Experienced politicians know there is a right way to answer questions about pursuing higher office. Be demure. Redirect. Convey vague interest while insisting never to have given it serious consideration. But Stacey Abrams does not give the expected answer when I ask if she would accept an offer from former vice president Joe Biden to serve as his 2020 running mate. “Yes. I would be honored,” Abrams says. “I would be an excellent running mate. I have the capacity to attract voters by motivating typically ignored communities. I have a strong history of executive and management experience in the private, public, and nonprofit sectors. I’ve spent 25 years in independent study of foreign policy. I am ready to help advance an agenda of restoring America’s place in the world. If I am selected, I am prepared and excited to serve.”
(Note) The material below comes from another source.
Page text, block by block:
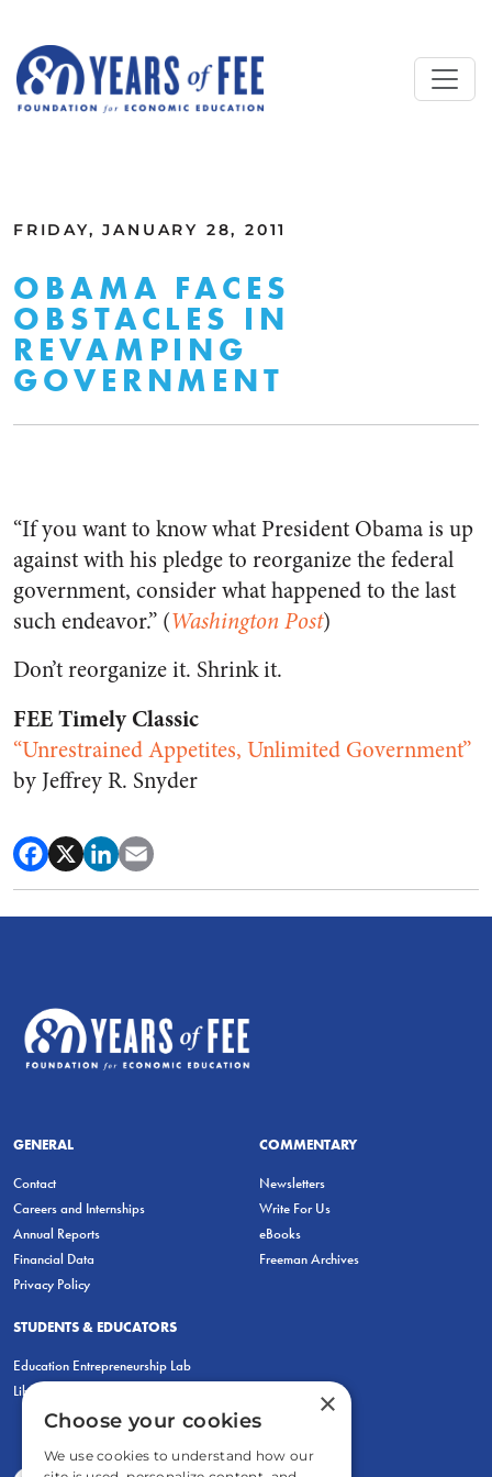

It’s impossible to look at the profile’s accompanying photo—an elegant Abrams in black and white, head held high with twists framing her face like a halo, wearing a smart cropped blazer with matching dress pants—and not sense the power Abrams is ready and willing to deliver. But a killer power suit and a grasp of policy doesn’t quell the primary argument against her snagging the VP spot: Her lack of governing experience. A recent poll even showed that most voters want Biden to prioritize experience when it comes to his VP pick rather than their ideological leaning, gender, or race.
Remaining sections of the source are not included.